- Problem to solve
From the line with "Vous aimerez aussi" to the line with "n'a pas tort !", retype every line exactly, including those two, and leave out the rest of the data below.

# # # #

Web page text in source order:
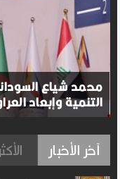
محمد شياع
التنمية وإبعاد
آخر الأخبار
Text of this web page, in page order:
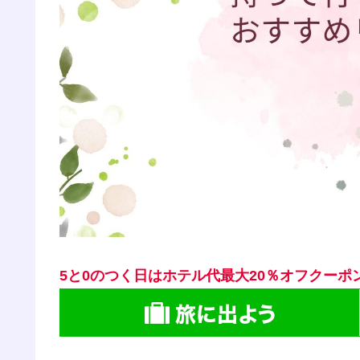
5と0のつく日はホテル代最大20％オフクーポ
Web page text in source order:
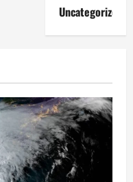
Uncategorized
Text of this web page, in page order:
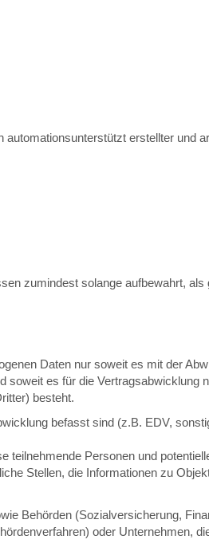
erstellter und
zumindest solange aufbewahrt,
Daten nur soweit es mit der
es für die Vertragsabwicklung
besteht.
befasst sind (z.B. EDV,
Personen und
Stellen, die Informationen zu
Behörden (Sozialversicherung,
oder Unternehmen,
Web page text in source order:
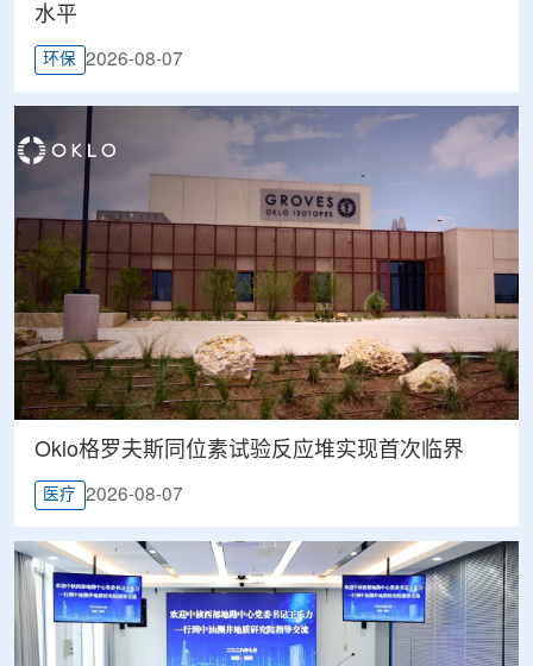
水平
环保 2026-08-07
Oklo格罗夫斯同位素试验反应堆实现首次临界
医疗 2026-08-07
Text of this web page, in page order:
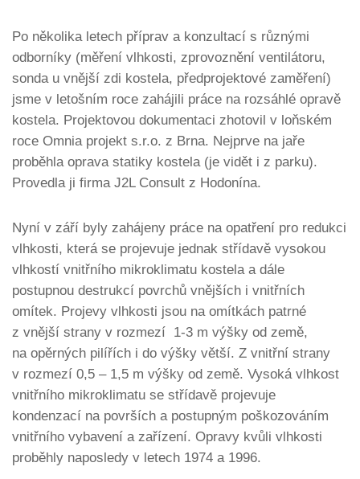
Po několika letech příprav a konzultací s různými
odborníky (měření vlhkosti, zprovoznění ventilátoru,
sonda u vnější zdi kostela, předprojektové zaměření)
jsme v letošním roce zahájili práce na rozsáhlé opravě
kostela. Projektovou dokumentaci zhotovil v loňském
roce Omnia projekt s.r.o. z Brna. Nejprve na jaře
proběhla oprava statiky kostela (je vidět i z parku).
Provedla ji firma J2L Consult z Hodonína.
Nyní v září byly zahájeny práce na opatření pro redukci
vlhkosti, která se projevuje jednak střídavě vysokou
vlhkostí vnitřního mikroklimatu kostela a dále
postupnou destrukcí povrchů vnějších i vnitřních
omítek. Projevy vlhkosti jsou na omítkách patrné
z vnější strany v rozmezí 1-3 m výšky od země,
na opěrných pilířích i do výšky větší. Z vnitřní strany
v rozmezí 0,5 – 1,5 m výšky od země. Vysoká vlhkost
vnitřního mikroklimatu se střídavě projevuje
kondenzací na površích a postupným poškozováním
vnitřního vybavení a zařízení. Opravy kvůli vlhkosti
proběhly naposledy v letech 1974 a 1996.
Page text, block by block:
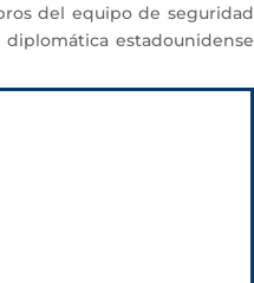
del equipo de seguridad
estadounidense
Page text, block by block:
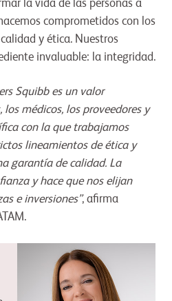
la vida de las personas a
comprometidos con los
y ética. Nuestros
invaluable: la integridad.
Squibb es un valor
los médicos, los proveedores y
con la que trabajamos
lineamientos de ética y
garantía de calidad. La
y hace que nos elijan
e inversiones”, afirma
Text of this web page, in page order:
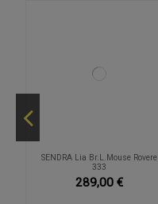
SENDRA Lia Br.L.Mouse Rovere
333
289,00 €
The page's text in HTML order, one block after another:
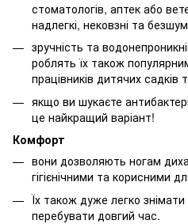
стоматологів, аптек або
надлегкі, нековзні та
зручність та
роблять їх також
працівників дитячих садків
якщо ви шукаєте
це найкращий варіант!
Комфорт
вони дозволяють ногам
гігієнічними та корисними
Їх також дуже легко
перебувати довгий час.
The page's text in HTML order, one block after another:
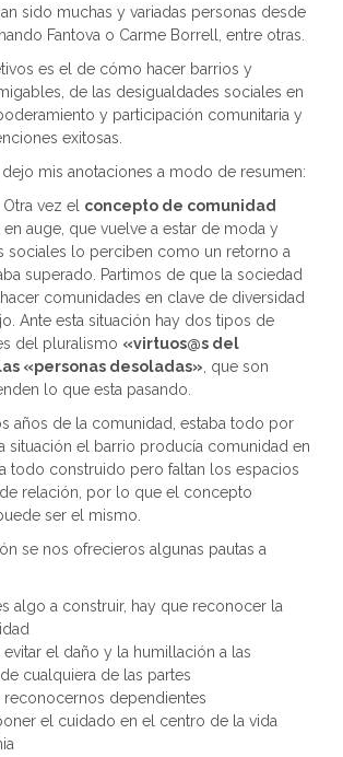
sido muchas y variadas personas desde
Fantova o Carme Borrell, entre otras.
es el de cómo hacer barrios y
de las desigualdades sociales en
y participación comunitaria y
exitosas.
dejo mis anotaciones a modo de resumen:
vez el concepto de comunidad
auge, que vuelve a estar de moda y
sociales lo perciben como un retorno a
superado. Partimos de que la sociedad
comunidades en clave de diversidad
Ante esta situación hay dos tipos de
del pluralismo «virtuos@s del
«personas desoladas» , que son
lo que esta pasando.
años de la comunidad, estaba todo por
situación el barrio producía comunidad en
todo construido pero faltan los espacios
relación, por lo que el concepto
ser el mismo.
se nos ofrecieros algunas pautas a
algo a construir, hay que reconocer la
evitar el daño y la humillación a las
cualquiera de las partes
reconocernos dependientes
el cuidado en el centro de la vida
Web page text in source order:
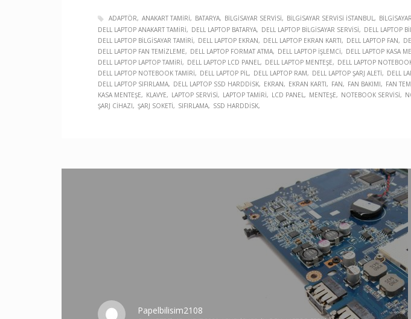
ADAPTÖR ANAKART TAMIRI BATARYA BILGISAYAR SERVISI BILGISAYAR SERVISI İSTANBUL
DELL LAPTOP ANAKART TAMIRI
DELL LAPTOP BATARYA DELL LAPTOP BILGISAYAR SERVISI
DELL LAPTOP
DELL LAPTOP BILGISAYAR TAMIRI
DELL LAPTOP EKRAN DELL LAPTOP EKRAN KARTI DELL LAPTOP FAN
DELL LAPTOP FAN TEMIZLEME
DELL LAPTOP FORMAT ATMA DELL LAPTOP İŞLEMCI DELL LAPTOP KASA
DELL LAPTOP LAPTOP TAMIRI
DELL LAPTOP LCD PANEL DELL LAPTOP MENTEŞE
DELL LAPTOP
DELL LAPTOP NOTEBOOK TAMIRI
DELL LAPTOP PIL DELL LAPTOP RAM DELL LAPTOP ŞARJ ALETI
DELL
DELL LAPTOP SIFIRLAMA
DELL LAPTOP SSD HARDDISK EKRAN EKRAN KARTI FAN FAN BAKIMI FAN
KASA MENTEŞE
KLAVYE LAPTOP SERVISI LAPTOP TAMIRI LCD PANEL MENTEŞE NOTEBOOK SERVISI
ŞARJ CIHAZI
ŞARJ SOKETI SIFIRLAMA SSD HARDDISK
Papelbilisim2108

# # # #

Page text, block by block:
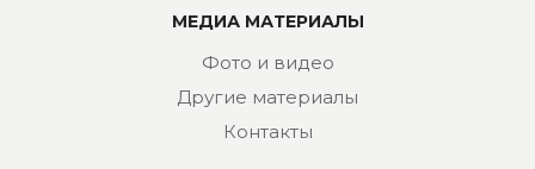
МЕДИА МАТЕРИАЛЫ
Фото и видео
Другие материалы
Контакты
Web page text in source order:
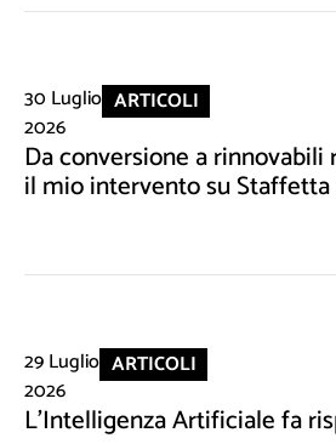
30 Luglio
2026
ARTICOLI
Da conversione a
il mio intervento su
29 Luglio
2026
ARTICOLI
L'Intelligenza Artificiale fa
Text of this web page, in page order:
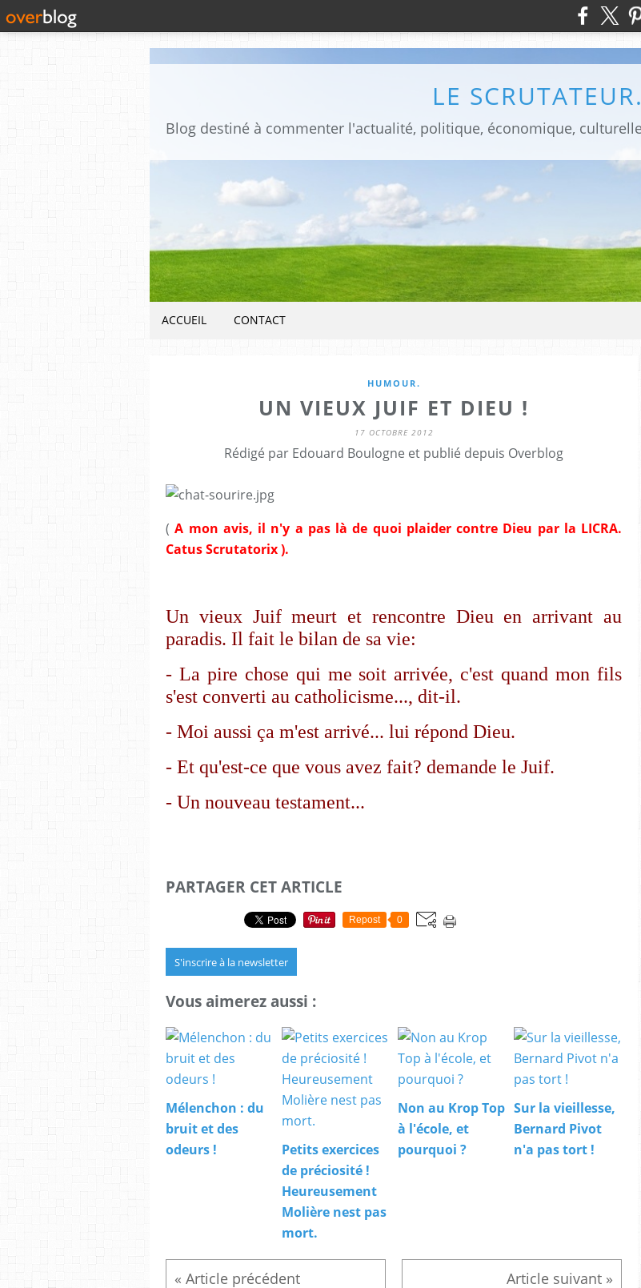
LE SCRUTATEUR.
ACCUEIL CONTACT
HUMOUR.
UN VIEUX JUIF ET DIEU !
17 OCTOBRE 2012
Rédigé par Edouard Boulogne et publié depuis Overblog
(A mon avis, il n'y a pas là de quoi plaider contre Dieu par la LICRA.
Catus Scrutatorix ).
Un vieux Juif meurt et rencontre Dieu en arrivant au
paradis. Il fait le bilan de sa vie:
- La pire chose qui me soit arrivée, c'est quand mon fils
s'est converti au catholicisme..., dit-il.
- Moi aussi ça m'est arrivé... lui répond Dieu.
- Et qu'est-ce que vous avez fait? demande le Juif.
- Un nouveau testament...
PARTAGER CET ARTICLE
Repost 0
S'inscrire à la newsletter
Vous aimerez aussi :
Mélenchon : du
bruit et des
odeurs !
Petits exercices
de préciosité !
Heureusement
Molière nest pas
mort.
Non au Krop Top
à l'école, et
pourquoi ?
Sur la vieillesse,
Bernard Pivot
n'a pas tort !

# # # #

- Finished exercise
Vous aimerez aussi :
Mélenchon : du
bruit et des
odeurs !
Petits exercices
de préciosité !
Heureusement
Molière nest pas
mort.
Non au Krop Top
à l'école, et
pourquoi ?
Sur la vieillesse,
Bernard Pivot
n'a pas tort !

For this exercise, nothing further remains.